06. Parallel Crawler

Step 4. Coding the Parallel Web Crawler

Luckily for you, the forward-thinking author of the legacy web crawler created an extensible design that uses a dependency injection framework. They defined an interface WebCrawler; the legacy code exists in the concrete implementation SequentialWebCrawler. Definitely not the worst legacy code you've ever seen! All you have to do is create a second implementation, ParallelWebCrawler, that has the same functionality as the legacy crawler, but takes advantage of multi-core architectures.

Your task is to fill in the src/main/java/com/udacity/webcrawler/ParallelWebCrawler.java file. Specifically the crawl method:

public CrawlResult crawl(List<String> startingUrls)

The input is a list of URLs where the crawl should start downloading and parsing HTML. For this part, you can reuse the legacy code that downloads and parses web pages. @Inject a com.udacity.webcrawler.parser.PageParserFactory, and use it like this:

PageParser.Result result = parserFactory.get(url).parse();

The implementation of ParallelWebCrawler must actually run in parallel. A ForkJoinPool has already been created for you in the ParallelWebCrawler constructor.

Recall that ForkJoinPool is a kind of Executor that is optimized for efficient processing when most work tasks create other subtasks. In other words, it is ideal for building recursive algorithms that run in parallel. In fact, the most common kinds of subtasks are called RecursiveAction and RecursiveTask. Take a look at the legacy implementation (src/main/java/com/udacity/webcrawler/SequentialWebCrawler.java), and you will notice that also uses a recursive algorithm because the crawlInternal() method invokes itself. Think about ways to take this recursive algorithm and use ForkJoinPool to make it parallel.

There are multiple correct ways to do this. For starters, you will want to create your own custom task class, which should be a subclass of RecursiveAction or RecursiveTask — either choice is fine, but depending on your decision the final code will be slightly different. Each custom task will download and process URLs in a separate thread. Remember how ForkJoinPool works by having its subtasks create more subtasks? To do that, your custom task class will create other subtasks and run them using the static invoke or invokeAll methods.

If it makes sense for the way you structure your implementation, you should consider applying the factory pattern to create these subtasks. You should aim to minimize the presence of large constructor calls with long lists of parameters; the builder pattern can help with this.

Remember that in a parallel program, you can have multiple threads accessing data structures at the same time. Because of this, you should use one or more concurrent data structures to compute the output.
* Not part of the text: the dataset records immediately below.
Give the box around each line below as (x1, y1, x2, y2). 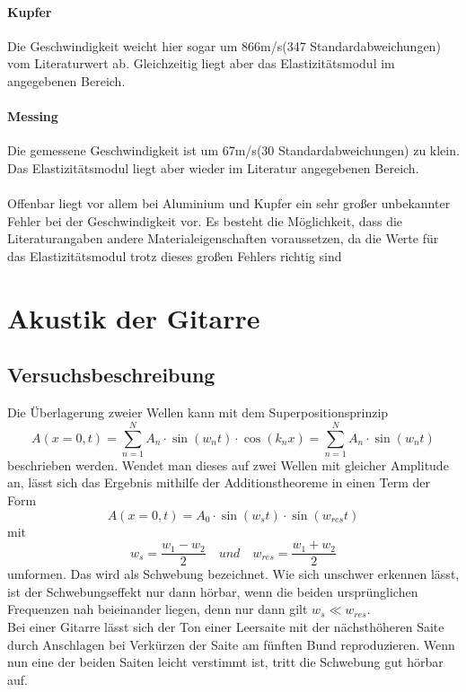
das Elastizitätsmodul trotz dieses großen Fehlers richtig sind (7, 246, 342, 265)
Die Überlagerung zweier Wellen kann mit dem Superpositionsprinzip (7, 403, 389, 422)
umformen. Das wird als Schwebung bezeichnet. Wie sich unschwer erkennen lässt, (7, 565, 460, 583)
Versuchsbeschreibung (7, 361, 215, 389)
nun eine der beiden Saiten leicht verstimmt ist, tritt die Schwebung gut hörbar (7, 653, 444, 671)
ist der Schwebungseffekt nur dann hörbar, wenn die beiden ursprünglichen (7, 582, 418, 600)
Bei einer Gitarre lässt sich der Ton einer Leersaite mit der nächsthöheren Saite (7, 618, 444, 636)
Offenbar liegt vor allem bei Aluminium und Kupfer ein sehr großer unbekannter (7, 194, 451, 213)
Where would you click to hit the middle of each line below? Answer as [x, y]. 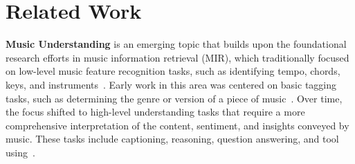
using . [20, 152]
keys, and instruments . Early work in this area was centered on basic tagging [171, 84]
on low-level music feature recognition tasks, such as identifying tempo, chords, [173, 71]
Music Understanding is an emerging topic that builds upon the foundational [176, 44]
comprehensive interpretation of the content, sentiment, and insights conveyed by [177, 125]
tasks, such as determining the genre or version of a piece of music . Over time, [174, 98]
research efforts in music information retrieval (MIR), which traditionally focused [177, 57]
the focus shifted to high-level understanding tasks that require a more [155, 112]
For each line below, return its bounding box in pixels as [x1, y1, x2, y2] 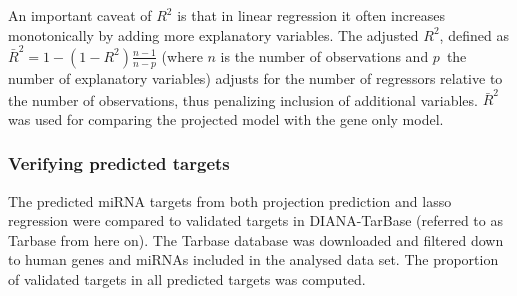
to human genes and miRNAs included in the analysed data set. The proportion [8, 249, 499, 270]
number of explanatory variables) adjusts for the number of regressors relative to [8, 67, 503, 88]
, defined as [439, 24, 509, 45]
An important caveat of [8, 5, 152, 25]
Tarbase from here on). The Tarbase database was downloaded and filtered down [8, 229, 504, 250]
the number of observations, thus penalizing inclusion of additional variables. [8, 89, 478, 110]
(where [161, 45, 203, 66]
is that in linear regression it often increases [177, 5, 445, 25]
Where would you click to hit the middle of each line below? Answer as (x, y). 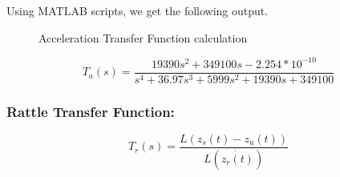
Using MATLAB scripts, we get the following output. (138, 10)
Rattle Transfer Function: (91, 111)
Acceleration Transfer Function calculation (143, 37)
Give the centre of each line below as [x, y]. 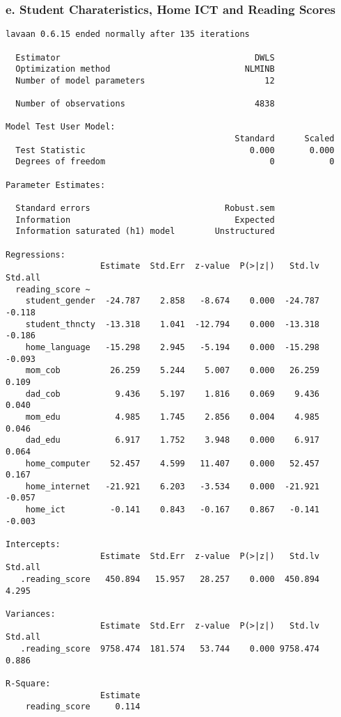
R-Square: [28, 683]
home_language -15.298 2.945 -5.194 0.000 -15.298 [173, 347]
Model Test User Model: [61, 127]
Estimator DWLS [145, 57]
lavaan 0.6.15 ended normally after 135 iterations [128, 34]
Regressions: [35, 254]
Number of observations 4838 [145, 104]
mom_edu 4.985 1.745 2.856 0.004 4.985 [173, 417]
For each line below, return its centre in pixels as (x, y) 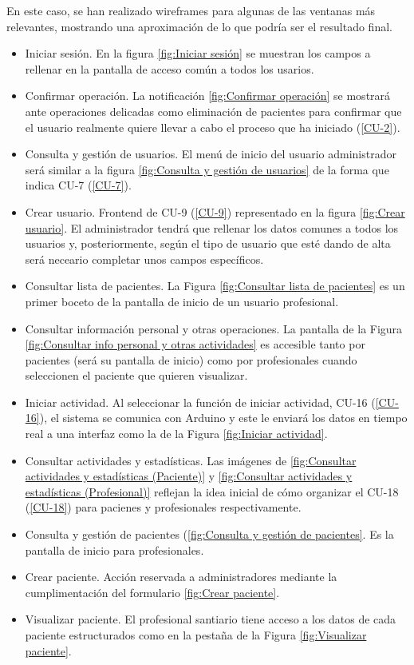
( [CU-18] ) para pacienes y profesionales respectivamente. (163, 507)
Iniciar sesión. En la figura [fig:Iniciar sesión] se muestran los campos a (198, 53)
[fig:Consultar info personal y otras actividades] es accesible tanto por (195, 344)
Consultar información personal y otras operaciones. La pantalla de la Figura (214, 328)
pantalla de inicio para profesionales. (114, 550)
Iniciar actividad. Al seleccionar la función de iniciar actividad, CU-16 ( (200, 402)
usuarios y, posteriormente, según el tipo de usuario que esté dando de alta (208, 243)
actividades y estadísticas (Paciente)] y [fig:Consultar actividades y (189, 476)
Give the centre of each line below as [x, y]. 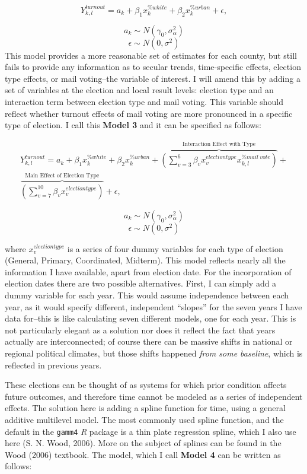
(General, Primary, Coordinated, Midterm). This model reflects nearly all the [145, 260]
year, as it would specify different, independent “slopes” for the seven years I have [153, 306]
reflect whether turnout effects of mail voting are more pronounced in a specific [149, 113]
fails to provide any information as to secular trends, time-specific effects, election [153, 67]
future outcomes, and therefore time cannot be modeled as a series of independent [154, 396]
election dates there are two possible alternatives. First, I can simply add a [141, 283]
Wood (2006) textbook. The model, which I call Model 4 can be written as [143, 454]
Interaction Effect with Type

Keep the following tips in mind:

  • For the urlsVisited output, the same URL should not be counted twice in the same crawl. Note: if a URL returns an HTTP error (such as a 400 error), the crawler still considers that as a "visit".

  • When computing the wordCounts, the crawler should not accidentally count the results from the same page twice. Remember that the crawler will be downloading and processing multiple web pages at the same time, so this could be tricky!

    Utilities like Collections.synchronizedCollection and java.util.concurrent will be helpful, but when using these data structures, think carefully about which methods are and are not atomic, and what guarantees those methods provide.

Running Tests

As you work, you can run the provided unit tests on your parallel web crawler implementation:

mvn test -Dtest=WebCrawlerTest,ParallelWebCrawlerTest

These tests do not thoroughly test that the crawler uses correct synchronization, but they will provide a useful signal as to whether ParallelWebCrawler provides the same functionality as the legacy code. You will need to look over your implementation to ensure it uses correct synchronization.